These methods can be used both separately and in combination to achieve more accurate results in determining the researcher's key scientific interests. The use of these approaches allows automating the processes of analysis of scientific activity, which, in turn, contributes to the formation of a comprehensive profile of a researcher capable of reflecting the dynamics of his scientific work and interdisciplinary connections.

Each of the described methods has its own unique application and can complement other methods in complex tasks of text analysis. In the next section, we will look at how you can use the Ollama model with its powerful language models to identify keywords in text. This approach will make it possible to apply the latest capabilities of deep learning to improve the accuracy of extracting relevant terms and analyzing complex textual data.

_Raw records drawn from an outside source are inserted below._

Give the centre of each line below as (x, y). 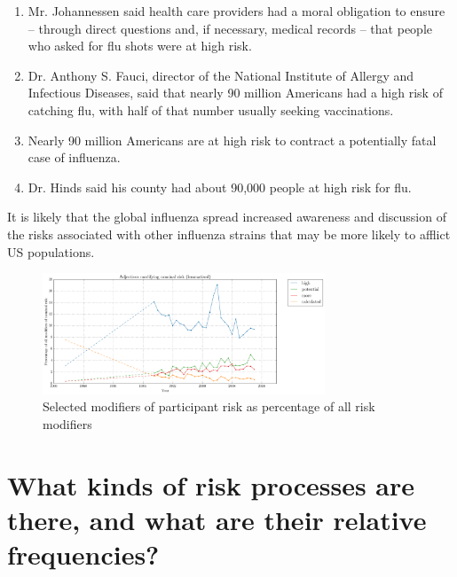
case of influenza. (74, 157)
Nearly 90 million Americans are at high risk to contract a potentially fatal (232, 140)
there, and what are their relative (217, 519)
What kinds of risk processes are (211, 484)
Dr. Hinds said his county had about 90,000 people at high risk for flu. (220, 187)
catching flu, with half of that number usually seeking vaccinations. (211, 109)
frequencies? (83, 554)
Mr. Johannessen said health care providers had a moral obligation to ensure (236, 11)
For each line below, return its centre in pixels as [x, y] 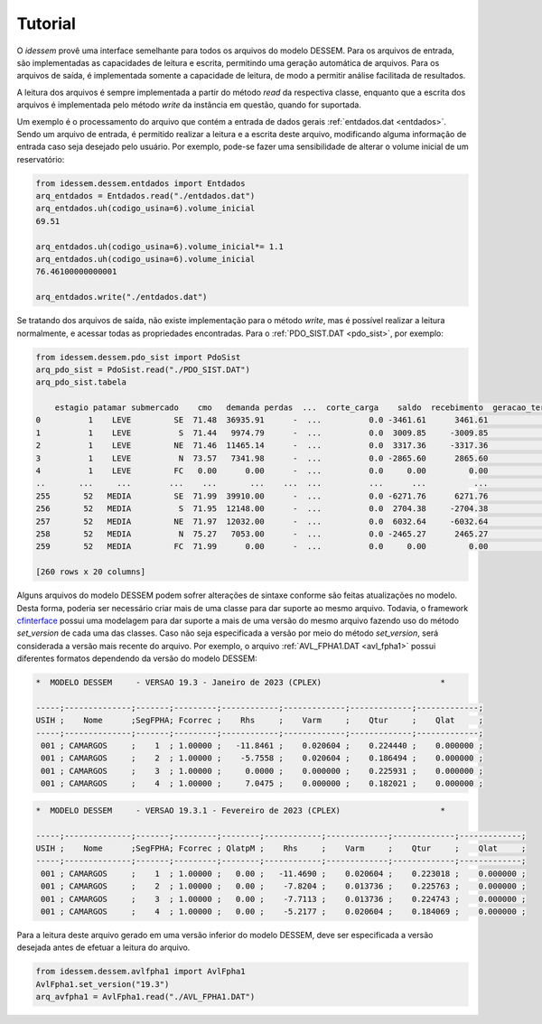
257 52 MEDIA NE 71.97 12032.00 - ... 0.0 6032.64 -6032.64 [262, 521]
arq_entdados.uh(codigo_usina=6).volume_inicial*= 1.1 [159, 247]
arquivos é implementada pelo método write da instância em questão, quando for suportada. [189, 105]
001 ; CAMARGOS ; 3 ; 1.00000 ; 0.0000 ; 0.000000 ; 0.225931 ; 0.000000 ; [262, 771]
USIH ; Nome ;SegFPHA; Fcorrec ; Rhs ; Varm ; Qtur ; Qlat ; [259, 721]
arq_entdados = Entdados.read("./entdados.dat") [145, 196]
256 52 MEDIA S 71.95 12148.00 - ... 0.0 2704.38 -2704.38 [262, 509]
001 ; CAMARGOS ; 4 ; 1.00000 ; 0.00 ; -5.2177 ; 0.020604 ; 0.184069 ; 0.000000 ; [284, 911]
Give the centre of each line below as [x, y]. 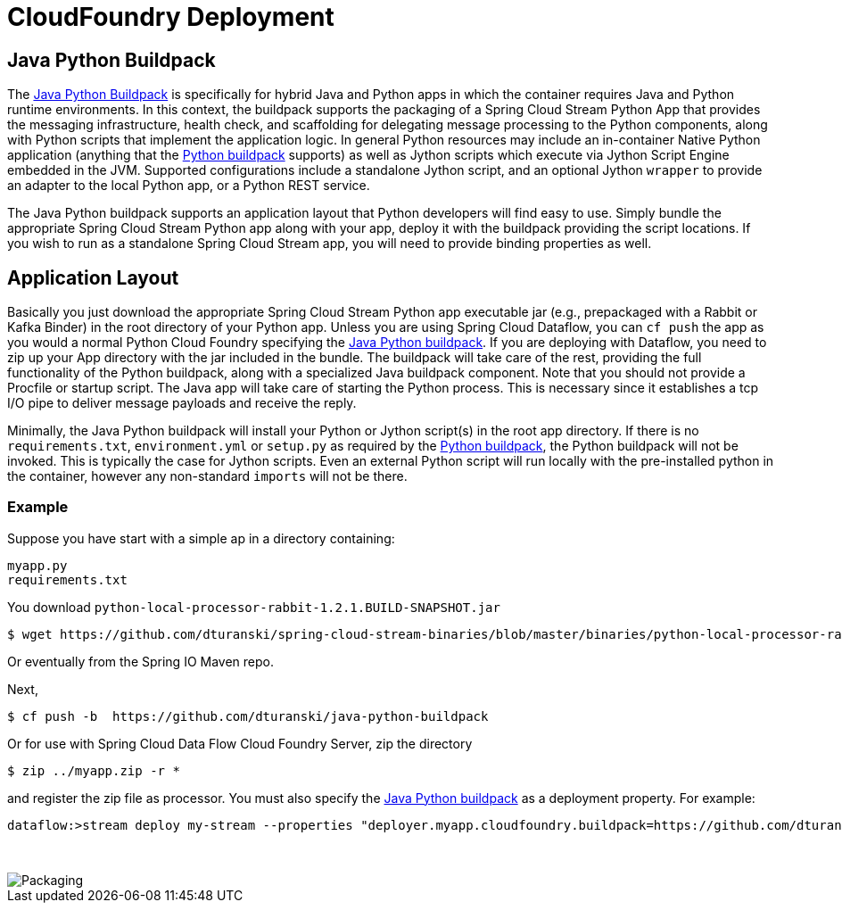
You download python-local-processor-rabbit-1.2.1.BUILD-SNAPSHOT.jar [254, 607]
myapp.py [37, 565]
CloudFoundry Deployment [171, 17]
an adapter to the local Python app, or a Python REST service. [189, 186]
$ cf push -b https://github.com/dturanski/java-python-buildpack [248, 716]
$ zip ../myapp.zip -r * [94, 770]
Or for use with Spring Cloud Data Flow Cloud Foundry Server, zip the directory [240, 743]
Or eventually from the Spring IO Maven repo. [140, 661]
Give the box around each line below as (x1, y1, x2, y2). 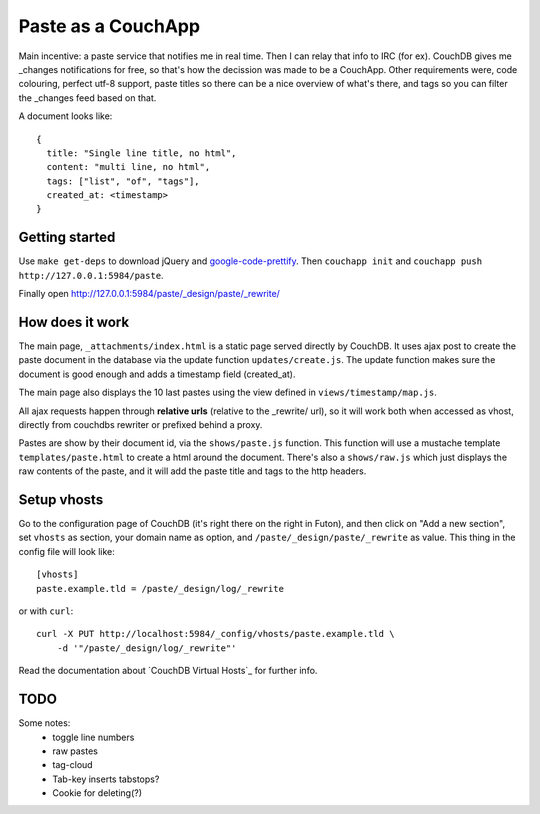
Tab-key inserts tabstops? (52, 773, 160, 785)
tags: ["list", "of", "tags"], (46, 175, 200, 187)
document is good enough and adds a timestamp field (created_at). (18, 368, 296, 380)
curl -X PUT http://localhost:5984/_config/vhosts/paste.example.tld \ (36, 628, 395, 640)
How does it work (18, 313, 130, 330)
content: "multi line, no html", (46, 161, 211, 173)
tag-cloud (52, 759, 94, 771)
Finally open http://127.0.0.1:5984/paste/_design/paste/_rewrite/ (18, 288, 280, 300)
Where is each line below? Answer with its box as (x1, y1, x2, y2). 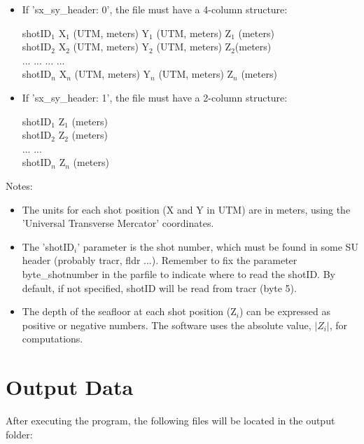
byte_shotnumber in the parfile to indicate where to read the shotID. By (22, 266, 335, 281)
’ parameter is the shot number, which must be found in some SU (77, 239, 358, 254)
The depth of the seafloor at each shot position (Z (22, 304, 237, 319)
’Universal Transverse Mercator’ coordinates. (22, 216, 214, 230)
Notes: (6, 178, 33, 193)
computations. (22, 331, 83, 346)
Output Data (6, 373, 134, 401)
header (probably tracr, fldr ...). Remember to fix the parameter (22, 253, 297, 268)
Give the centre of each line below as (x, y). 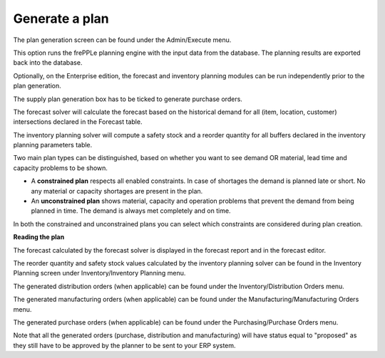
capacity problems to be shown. (61, 168)
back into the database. (48, 63)
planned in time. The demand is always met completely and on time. (131, 211)
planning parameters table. (53, 145)
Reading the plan (39, 237)
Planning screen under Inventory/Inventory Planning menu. (99, 273)
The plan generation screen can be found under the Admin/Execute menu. (122, 40)
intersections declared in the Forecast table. (78, 122)
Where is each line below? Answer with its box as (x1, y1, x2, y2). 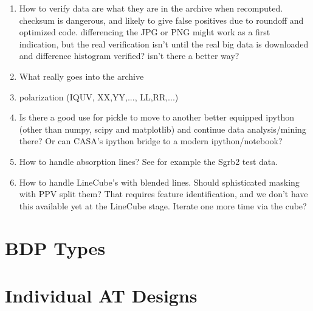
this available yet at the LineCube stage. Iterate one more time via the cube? (19, 199, 307, 212)
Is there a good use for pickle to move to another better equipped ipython (19, 111, 294, 124)
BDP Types (5, 235, 106, 260)
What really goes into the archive (19, 69, 144, 82)
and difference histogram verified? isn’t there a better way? (19, 49, 239, 62)
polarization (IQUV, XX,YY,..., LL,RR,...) (19, 90, 179, 103)
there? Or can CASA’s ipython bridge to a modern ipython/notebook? (19, 135, 283, 147)
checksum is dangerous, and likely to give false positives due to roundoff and (19, 13, 304, 26)
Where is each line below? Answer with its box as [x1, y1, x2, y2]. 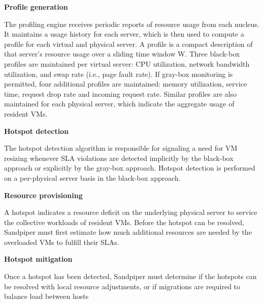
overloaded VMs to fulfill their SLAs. [4, 236, 119, 247]
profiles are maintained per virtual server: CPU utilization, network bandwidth [4, 58, 250, 69]
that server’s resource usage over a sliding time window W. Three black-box [4, 48, 240, 59]
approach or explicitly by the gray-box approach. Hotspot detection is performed [4, 162, 255, 173]
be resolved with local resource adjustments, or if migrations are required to [4, 281, 241, 291]
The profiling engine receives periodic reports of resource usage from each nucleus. [4, 18, 259, 29]
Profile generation [4, 2, 68, 12]
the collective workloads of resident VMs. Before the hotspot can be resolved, [4, 216, 244, 227]
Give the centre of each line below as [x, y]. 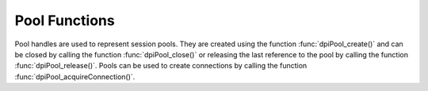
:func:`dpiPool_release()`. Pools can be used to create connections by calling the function [161, 66]
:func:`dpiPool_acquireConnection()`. [75, 76]
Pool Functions [65, 20]
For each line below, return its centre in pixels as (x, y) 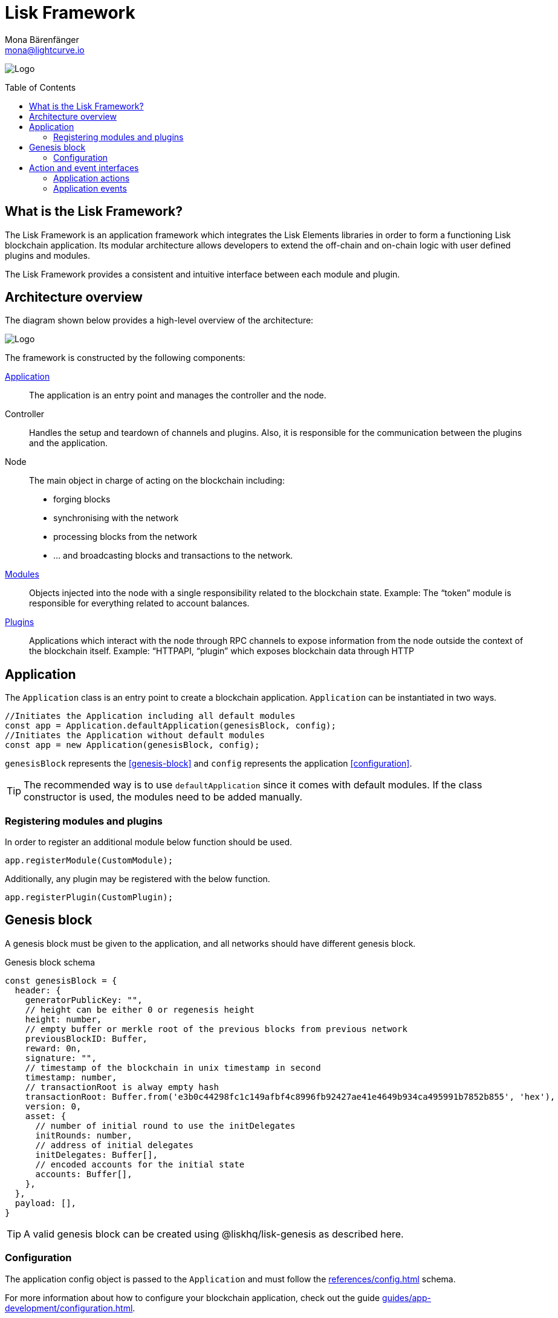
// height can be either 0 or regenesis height (140, 1009)
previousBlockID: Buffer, (86, 1038)
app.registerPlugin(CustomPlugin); (89, 898)
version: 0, (53, 1106)
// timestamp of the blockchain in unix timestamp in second (173, 1067)
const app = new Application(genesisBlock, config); (132, 745)
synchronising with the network (116, 518)
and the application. (69, 443)
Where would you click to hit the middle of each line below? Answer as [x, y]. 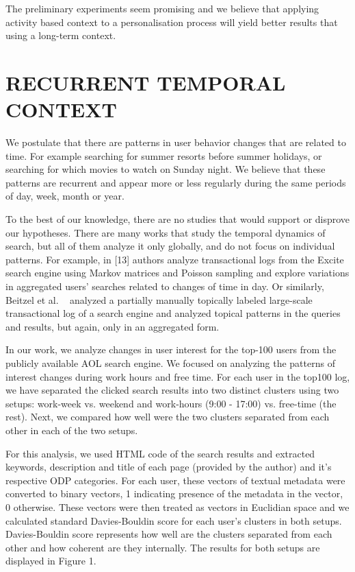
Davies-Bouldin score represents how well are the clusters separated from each [169, 534]
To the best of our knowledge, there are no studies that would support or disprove [178, 219]
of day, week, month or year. [65, 196]
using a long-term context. [61, 35]
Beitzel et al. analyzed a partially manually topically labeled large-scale [159, 299]
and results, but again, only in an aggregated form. [113, 326]
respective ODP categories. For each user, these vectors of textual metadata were [175, 480]
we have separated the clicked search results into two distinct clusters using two [172, 390]

Methodology for creating a scientometric portrait of scientist using large Ollama language models

A researcher's profile is a comprehensive description of the researcher's professional activities, scientific achievements, and interests. It includes such key elements as name, surname, position, academic title, scientific interests, number of published works, participation in scientific grants and projects. The formation of a scientist's profile is an important task, since it can be used to solve such tasks as automated filtering of publications that match the researcher's scientific interests, and optimized selection of a scientific supervisor for young scientists or graduate students whose scientific activity coincides with the topic.

To form a profile of a scientist, first of all, it is necessary to collect basic metadata, which will become the foundation for further processing. The web scraping method can help us in this, which will allow us to collect basic information from the official website of the organization where the scientist works. This method provides automated extraction of such data as name, surname, position, academic title, circle of scientific interests, links to scientometric profiles of the author (Scopus, Web of Science, ORCID, Google Scholar, DSpace).

The use of web scraping at the initial stage provides automatic filling of the profile with publicly available information, which significantly reduces the time spent on manual data collection and creates an accurate starting point for further analysis.

To implement the web scraping process, you can use specialized libraries that allow you to automatically read and extract information from web pages [10,11]. For example, using the Cheerio library in JavaScript, it is possible to retrieve and process the HTML content of a page, extracting the required metadata such as name, title, academic interests, etc. The following example demonstrates the basic code for obtaining information about a scientist from the official website of the Western Ukrainian National University, focusing on the necessary profile elements.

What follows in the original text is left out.